Demonstrating a low-cost LIG sensor
Cheng and the team set out to design, fabricate and test a flexible LIG pressure sensor.
‘Pressure sensors are very important,’ remarked Cheng. ‘We can use them not only in households and manufacturing but also on the skin surface to measure lots of signals from the human body, like the pulse. They can also be used at the human-machine interface to enhance performance of prosthetic limbs or monitor their attachment points.’
The team tested two designs. For the first, they sandwiched a thin LIG foam layer between two polyimide layers containing copper electrodes. When pressure was applied, the LIG generated electricity. The voids in the foam reduced the number of pathways for electricity to travel, making it easier to localise the pressure source, and appeared to improve sensitivity to delicate touches.
This first design, when attached to the back of the hand or the finger, detected bending and stretching hand movements – as well as the characteristic percussion, tidal and diastolic waves of the heartbeat.
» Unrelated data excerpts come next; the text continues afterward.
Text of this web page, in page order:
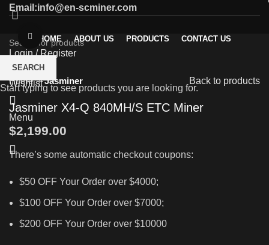
Email:info@en-scminer.com
HOME ABOUT US PRODUCTS CONTACT US
Login / Register
0 Compare
Wishlist
Menu
Click to enlarge
Home Jasminer Back to products
Jasminer X4-Q 840MH/S ETC Miner
$2,199.00
There’s some automatic checkout coupons:
$50 OFF Your Order over $4000;
$100 OFF Your Order over $7000;
$200 OFF Your Order over $10000
SEARCH
Start typing to see products you are looking for.
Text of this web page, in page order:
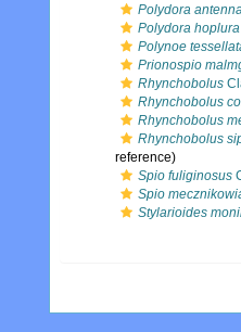
Polydora
Polydora hoplura
Polynoe
Prionospio
Rhynchobolus
Rhynchobolus
Rhynchobolus
Rhynchobolus
reference)
Spio fuliginosus
Spio
Stylarioides
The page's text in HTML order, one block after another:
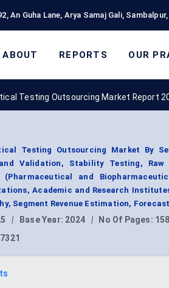
An Guha Lane, Arya Samaj Gali,
ABOUT REPORTS OUR
Testing Outsourcing Market Report
Testing Outsourcing Market By
Validation, Stability Testing,
and
Academic and Research
Segment Revenue Estimation,
| Base Year: 2024 | No Of Pages: 158
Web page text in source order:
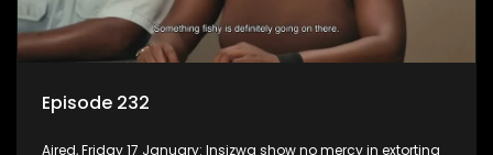
Episode 232
Aired, Friday 17 January: Insizwa show no mercy in extorting
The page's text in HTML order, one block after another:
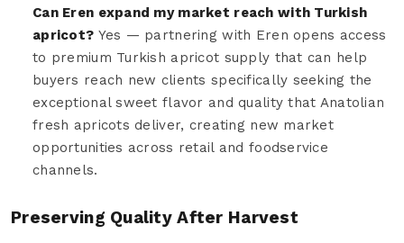
Can Eren expand my market reach with Turkish
apricot? Yes — partnering with Eren opens access
to premium Turkish apricot supply that can help
buyers reach new clients specifically seeking the
exceptional sweet flavor and quality that Anatolian
fresh apricots deliver, creating new market
opportunities across retail and foodservice
channels.
Preserving Quality After Harvest
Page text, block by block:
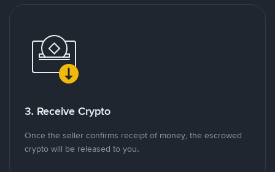
3. Receive Crypto
Once the seller confirms receipt of money, the escrowed
crypto will be released to you.
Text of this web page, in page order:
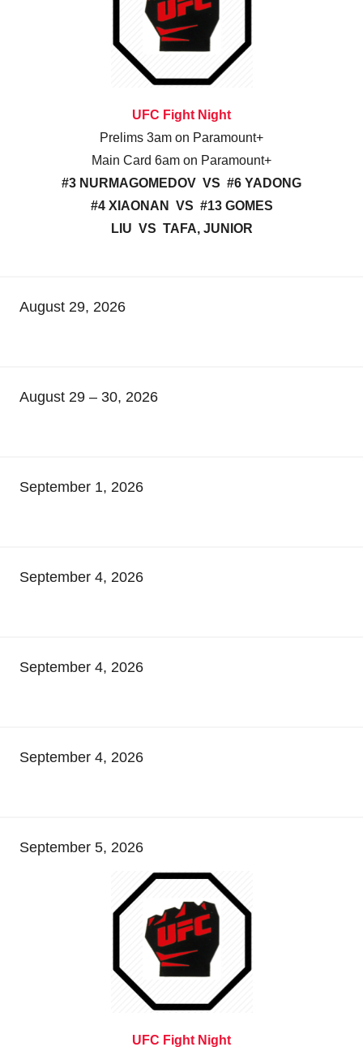
UFC Fight Night
Prelims 3am on Paramount+
Main Card 6am on Paramount+
#3 NURMAGOMEDOV VS #6 YADONG
#4 XIAONAN VS #13 GOMES
LIU VS TAFA, JUNIOR
August 29, 2026
August 29 – 30, 2026
September 1, 2026
September 4, 2026
September 4, 2026
September 4, 2026
September 5, 2026
UFC Fight Night
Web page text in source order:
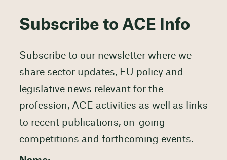
Subscribe to ACE Info
Subscribe to our newsletter where we
share sector updates, EU policy and
legislative news relevant for the
profession, ACE activities as well as links
to recent publications, on-going
competitions and forthcoming events.
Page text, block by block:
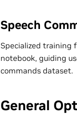
Speech
Specialized training
notebook, guiding
commands dataset.
General
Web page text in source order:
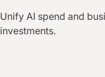
Unify AI spend and
investments.
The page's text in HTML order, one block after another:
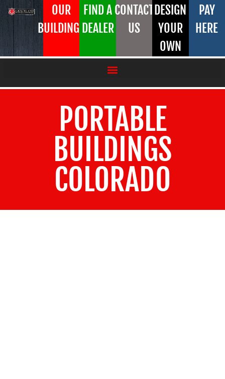
OUR
BUILDINGS
FIND A
DEALER
CONTACT
US
DESIGN
YOUR
OWN
PAY
HERE
PORTABLE
BUILDINGS
COLORADO
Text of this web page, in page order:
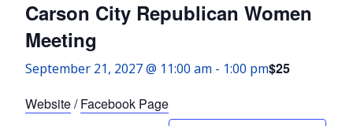
Carson City Republican Women
Meeting
September 21, 2027 @ 11:00 am - 1:00 pm$25
Website/Facebook Page
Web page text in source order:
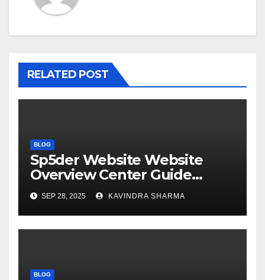
RELATED POST
BLOG
Sp5der Website Website
Overview Center Guide
Official US Store
SEP 28, 2025 KAVINDRA SHARMA
BLOG
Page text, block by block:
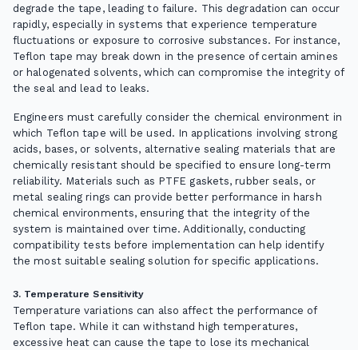
degrade the tape, leading to failure. This degradation can occur
rapidly, especially in systems that experience temperature
fluctuations or exposure to corrosive substances. For instance,
Teflon tape may break down in the presence of certain amines
or halogenated solvents, which can compromise the integrity of
the seal and lead to leaks.
Engineers must carefully consider the chemical environment in
which Teflon tape will be used. In applications involving strong
acids, bases, or solvents, alternative sealing materials that are
chemically resistant should be specified to ensure long-term
reliability. Materials such as PTFE gaskets, rubber seals, or
metal sealing rings can provide better performance in harsh
chemical environments, ensuring that the integrity of the
system is maintained over time. Additionally, conducting
compatibility tests before implementation can help identify
the most suitable sealing solution for specific applications.
3. Temperature Sensitivity
Temperature variations can also affect the performance of
Teflon tape. While it can withstand high temperatures,
excessive heat can cause the tape to lose its mechanical
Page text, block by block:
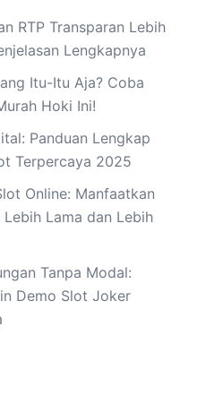
RTP Transparan Lebih
Lengkapnya
Itu-Itu Aja? Coba
Hoki Ini!
Panduan Lengkap
Terpercaya 2025
Online: Manfaatkan
Lama dan Lebih
Tanpa Modal:
Demo Slot Joker
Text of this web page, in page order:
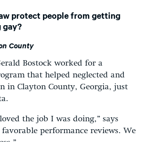
protect people from getting
County
Bostock worked for a
that helped neglected and
in Clayton County, Georgia, just
the job I was doing,” says
favorable performance reviews. We
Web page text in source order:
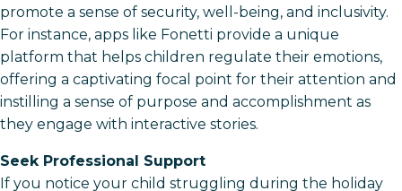
promote a sense of security, well-being, and inclusivity.
For instance, apps like Fonetti provide a unique
platform that helps children regulate their emotions,
offering a captivating focal point for their attention and
instilling a sense of purpose and accomplishment as
they engage with interactive stories.
Seek Professional Support
If you notice your child struggling during the holiday
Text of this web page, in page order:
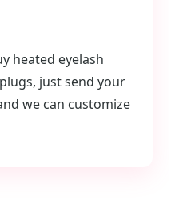
heated eyelash
just send your
we can customize
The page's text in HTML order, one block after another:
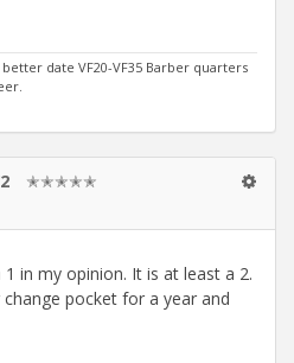
date VF20-VF35 Barber quarters
✭✭✭✭✭
in my opinion. It is at least a 2.
pocket for a year and
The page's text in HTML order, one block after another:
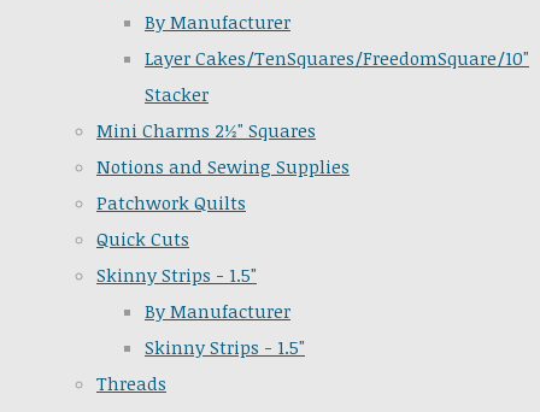
By Manufacturer
Layer Cakes/TenSquares/FreedomSquare/10"
Stacker
Mini Charms 2½" Squares
Notions and Sewing Supplies
Patchwork Quilts
Quick Cuts
Skinny Strips - 1.5"
By Manufacturer
Skinny Strips - 1.5"
Threads
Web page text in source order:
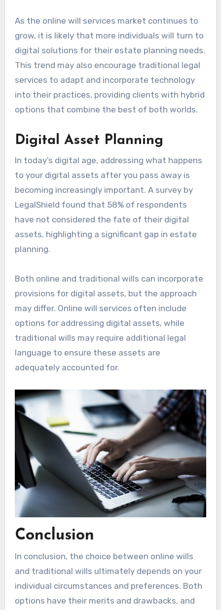
As the online will services market continues to
grow, it is likely that more individuals will turn to
digital solutions for their estate planning needs.
This trend may also encourage traditional legal
services to adapt and incorporate technology
into their practices, providing clients with hybrid
options that combine the best of both worlds.
Digital Asset Planning
In today’s digital age, addressing what happens
to your digital assets after you pass away is
becoming increasingly important. A survey by
LegalShield found that 58% of respondents
have not considered the fate of their digital
assets, highlighting a significant gap in estate
planning.
Both online and traditional wills can incorporate
provisions for digital assets, but the approach
may differ. Online will services often include
options for addressing digital assets, while
traditional wills may require additional legal
language to ensure these assets are
adequately accounted for.
Conclusion
In conclusion, the choice between online wills
and traditional wills ultimately depends on your
individual circumstances and preferences. Both
options have their merits and drawbacks, and
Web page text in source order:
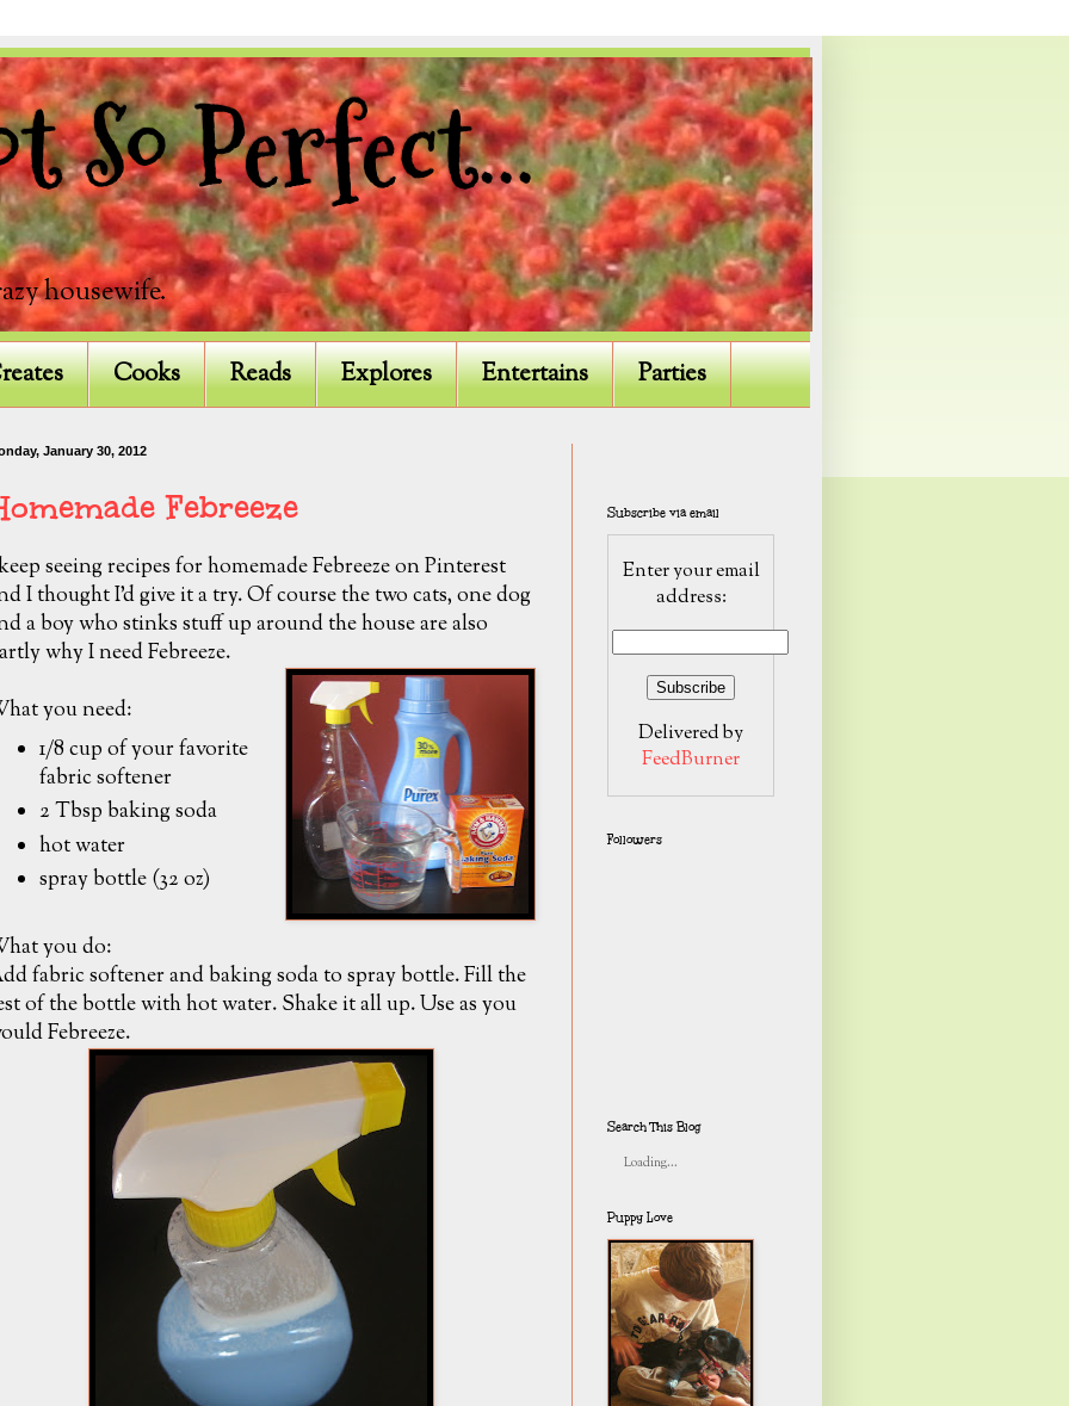
So Perfect...
housewife.
Cooks Reads Explores Entertains Parties
January 30, 2012
Febreeze
seeing recipes for homemade Febreeze on Pinterest
I thought I'd give it a try. Of course the two cats, one dog
a boy who stinks stuff up around the house are also
why I need Febreeze.
you need:
1/8 cup of your favorite
fabric softener
2 Tbsp baking soda
hot water
spray bottle (32 oz)
you do:
fabric softener and baking soda to spray bottle. Fill the
of the bottle with hot water. Shake it all up. Use as you
Febreeze.
Subscribe via email
Enter your email
address:
Delivered by
FeedBurner
Followers
Search This Blog
Loading...
Puppy Love
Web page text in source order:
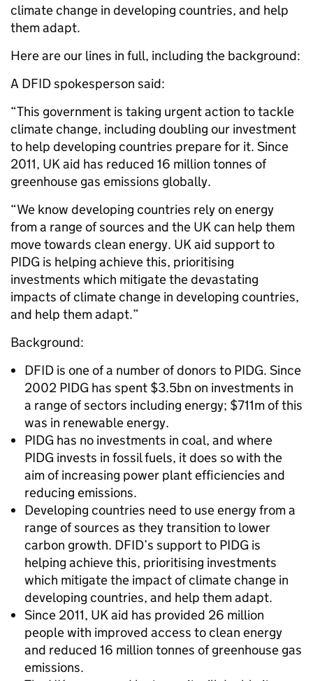
climate change in developing countries, and help
them adapt.
Here are our lines in full, including the background:
A DFID spokesperson said:
“This government is taking urgent action to tackle
climate change, including doubling our investment
to help developing countries prepare for it. Since
2011, UK aid has reduced 16 million tonnes of
greenhouse gas emissions globally.
“We know developing countries rely on energy
from a range of sources and the UK can help them
move towards clean energy. UK aid support to
PIDG is helping achieve this, prioritising
investments which mitigate the devastating
impacts of climate change in developing countries,
and help them adapt.”
Background:
DFID is one of a number of donors to PIDG. Since
2002 PIDG has spent $3.5bn on investments in
a range of sectors including energy; $711m of this
was in renewable energy.
PIDG has no investments in coal, and where
PIDG invests in fossil fuels, it does so with the
aim of increasing power plant efficiencies and
reducing emissions.
Developing countries need to use energy from a
range of sources as they transition to lower
carbon growth. DFID’s support to PIDG is
helping achieve this, prioritising investments
which mitigate the impact of climate change in
developing countries, and help them adapt.
Since 2011, UK aid has provided 26 million
people with improved access to clean energy
and reduced 16 million tonnes of greenhouse gas
emissions.
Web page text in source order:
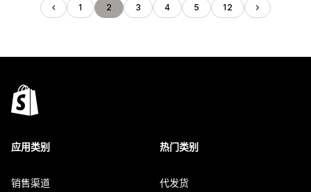
1 2 3 4 5 12
应用类别
销售渠道
热门类别
代发货
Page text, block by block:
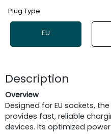
Plug Type
EU
Description
Overview
Designed for EU sockets,
provides fast, reliable
devices. Its optimized
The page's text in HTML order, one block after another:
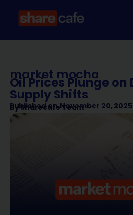
market mocha
Oil Prices Plunge on
Supply Shifts
Published on November 20, 2025
BySharecafe Team
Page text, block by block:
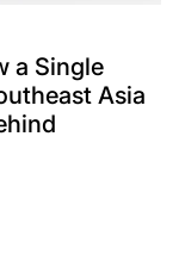
a Single
Asia
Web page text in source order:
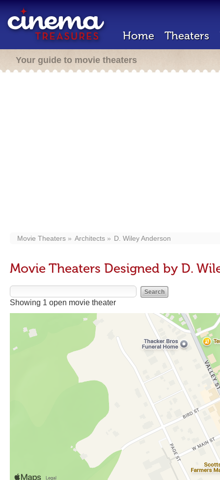
Home Theaters
Your guide to movie theaters
Movie Theaters Architects D. Wiley Anderson
Movie Theaters Designed by D.
Showing 1 open movie theater

According to Cheng, this pulse reading could be combined with an electrocardiogram reading to yield blood pressure measurements without a cuff.
In the second design, the researchers incorporated nanoparticles into the LIG foam. These tiny spheres of molybdenum disulfide, a semiconductor that can act as a conductor and an insulator, enhanced the foam’s sensitivity and resistance to physical forces. This design was also resilient to repeated use, showing nearly identical performance before and after nearly 10,000 uses.
Both designs were cost-effective and allowed for simple data acquisition, according to Cheng.
The researchers plan to continue exploring the designs as standalone devices for health monitoring or in tandem with other extant equipment.